Позднее, после свадьбы, после твоего рождения и спустя довольно длительное время после воцарения Фаусто II, когда уже не падали бомбы, в его отношениях с Еленой наступил своего рода мораторий. Вероятно, потому, что появилось множество других забот. Фаусто записался в отряд гражданской обороны. Елена стала медсестрой: заботилась о питании и приюте для тех, кто все потерял в результате бомбежек, ухаживала за ранеными, перевязывала их, хоронила умерших. В те дни – если следовать его теории о «двойственности человека» – Фаусто II становился все более мальтийцем и все менее англичанином.
Опять сегодня в небе немецкие бомбардировщики – МЕ-109. Нет нужды смотреть на них. Мы так к ним привыкли, что узнаем по звуку. Пять налетов. И все удары один за другим – вот незадача – по аэродрому «Та Кали». По славным парням, летающим на «харрикейнах» и «спитфайрах». Мы на все готовы ради них!
Он все более проникался чувством единения с жителями острова. И в то же время опускался к низшей форме сознания. Он трудился на аэродроме «Та-Кали», занимался тяжелыми саперными работами: поддерживал взлетно-посадочные полосы в нормальном состоянии для английских истребителей; ремонтировал казарму, столовую и ангары. Поначалу ему удавалось смотреть на это, как бы оглядываясь назад, и находить в работе своего рода убежище.
Ни одной ночи без налетов с тех пор, как Италия вступила в войну. Начинаешь забывать, какой была мирная жизнь. Где-то там в прошлом – сколько веков назад? – можно было спать всю ночь, не просыпаясь. Теперь этому пришел конец. Вой сирен будит нас в четвертом часу утра – точнее в 3:30, и мы бежим на аэродром мимо огневых позиций зенитчиков, охраны, пожарных расчетов. Раздаются взрывы бомб – ив воздухе пахнет смертью, медленно оседает пыль, тянутся к небу упрямые языки пламени и клубы дыма. Британские ВВС сражаются превосходно, да и все остальные ничуть не хуже – наземная артиллерия, торговые суда, которые смогли пройти сквозь кольцо блокады к острову, мои собственные товарищи по оружию. Именно так: товарищи по оружию, ибо хотя наш отряд гражданской обороны и состоит из обычных работяг, мы стали воинами в высшем смысле этого слова. Если в войне и есть благородство, то состоит оно не в разрушении, а в восстановлении разрушенного. Несколько переносных прожекторов (их вечно не хватает) высвечивают нам участок работ. И с помощью кирок, лопат и граблей мы ровняем мальтийскую землю для маленьких отважных «спитфайров».

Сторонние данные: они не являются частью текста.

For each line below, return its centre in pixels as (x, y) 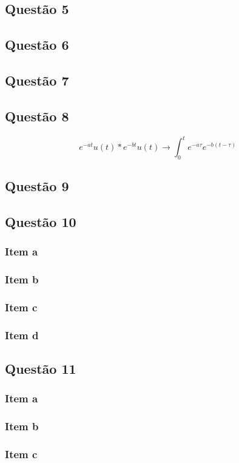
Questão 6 (37, 45)
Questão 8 (37, 116)
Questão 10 (41, 222)
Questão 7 (37, 80)
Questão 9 (37, 186)
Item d (22, 335)
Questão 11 (41, 369)
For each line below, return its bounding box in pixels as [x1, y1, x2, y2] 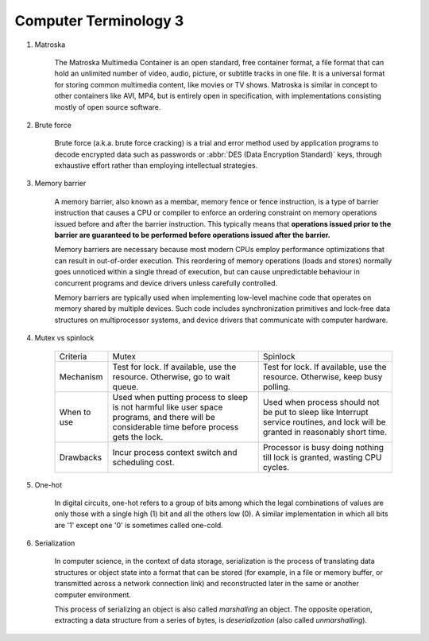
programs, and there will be [112, 411, 216, 422]
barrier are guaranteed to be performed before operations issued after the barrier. [54, 231, 331, 240]
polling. [262, 381, 291, 392]
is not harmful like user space [112, 402, 223, 413]
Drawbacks [59, 452, 102, 463]
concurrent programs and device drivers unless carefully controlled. [54, 278, 278, 288]
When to [59, 406, 91, 418]
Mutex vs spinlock [34, 333, 95, 343]
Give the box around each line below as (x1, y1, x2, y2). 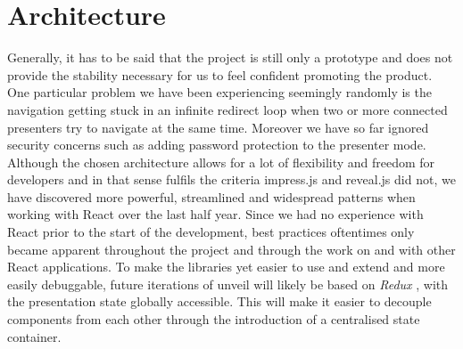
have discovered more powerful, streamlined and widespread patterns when (7, 187, 416, 206)
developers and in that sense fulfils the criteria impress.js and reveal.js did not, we (7, 170, 456, 189)
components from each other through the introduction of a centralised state (7, 310, 420, 329)
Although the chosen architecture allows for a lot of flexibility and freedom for (7, 152, 435, 171)
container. (7, 327, 62, 345)
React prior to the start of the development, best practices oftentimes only (7, 223, 415, 241)
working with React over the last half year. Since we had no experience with (7, 205, 424, 223)
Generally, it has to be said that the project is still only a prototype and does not (7, 48, 453, 67)

А разве это не путь к прославлению Бога? Тяжелый труд – несомненно. Но мы трудимся так, будто, сами того не подозревая, были приговорены к тюремному заключению. После очередного налета все, что мы засыпали и разровняли, снова будет разворочено, и придется заново засыпать воронки и выравнивать полосу, которая будет вновь разрушена. И так изо дня в день, без конца. Уже несколько раз я ложился спать, не помолившись на ночь. Теперь я молюсь стоя, во время работы, нередко под ритмичные взмахи лопатой. В эти дни становиться на колени – непозволительная роскошь.
Мы почти не спим, плохо питаемся, но никто не жалуется. Быть может, все мы – мальтийцы, англичане и несколько американцев – образовали некое единство? Нас учили, что на небесах существует сонм святых. Возможно, и на земле, даже в этом Чистилище, есть свой сонм, своя общность – но не богов и героев, а простых смертных, искупающих грехи, о которых они не подозревали, плененные водами непроходимого моря и охраняемые орудиями смерти. Здесь мы словно в тюрьме, которой стала наша родная Мальта.
Как видно, он искал убежище в религиозных абстракциях. А также в поэзии, и ему даже удавалось выкроить время, чтобы записывать свои стихи. Фаусто IV уже где-то высказывался о поэзии, посвященной второй Великой Осаде Мальты. Фаусто II не сумел избежать штампов, свойственных тому времени. В его стихах возникали характерные образы, чаще всего Валлетта Рыцарей. Фаусто IV ограничился тем, что назвал эту поэзию «бегством от действительности». Конечно, она выдавала желаемое за действительное. Маратт описывал Ла Валлетту, патрулирующего улицы во время затемнения; Днубиетна написал сонет о воздушном бое («спитфайр» против ME-109), используя в качестве основного образа рыцарский поединок. Это был возврат к тем временам, когда схватка личностей имела смысл, когда война хоть как-то облагораживалась иллюзией чести. Но может быть, на самом деле виной тому было отсутствие времени? Даже Фаусто II обратил на это внимание:
Только сейчас, около полуночи, наступило затишье между налетами, и я, глядя на спящих Елену и Паолу, как будто вновь обретаю время. Полночь знаменует тонкую грань между сутками, как то и задумал Господь. Но когда падают бомбы или когда ты работаешь – время как будто останавливается. Словно все мы скрываемся и трудимся в безвременном Чистилище. Это ощущение, вероятно, связано с тем, что мы живем на острове. Возможно, у другого типа сознания всегда есть ориентир, вектор, неизменно указующий на какую-нибудь точку суши, – скажем, перешеек полуострова. Но на острове, куда бы вы ни двигались в пространстве, вы неизменно выходите к морю, и поэтому лишь из ернической самонадеянности можно утверждать, будто существует целенаправленное движение во времени.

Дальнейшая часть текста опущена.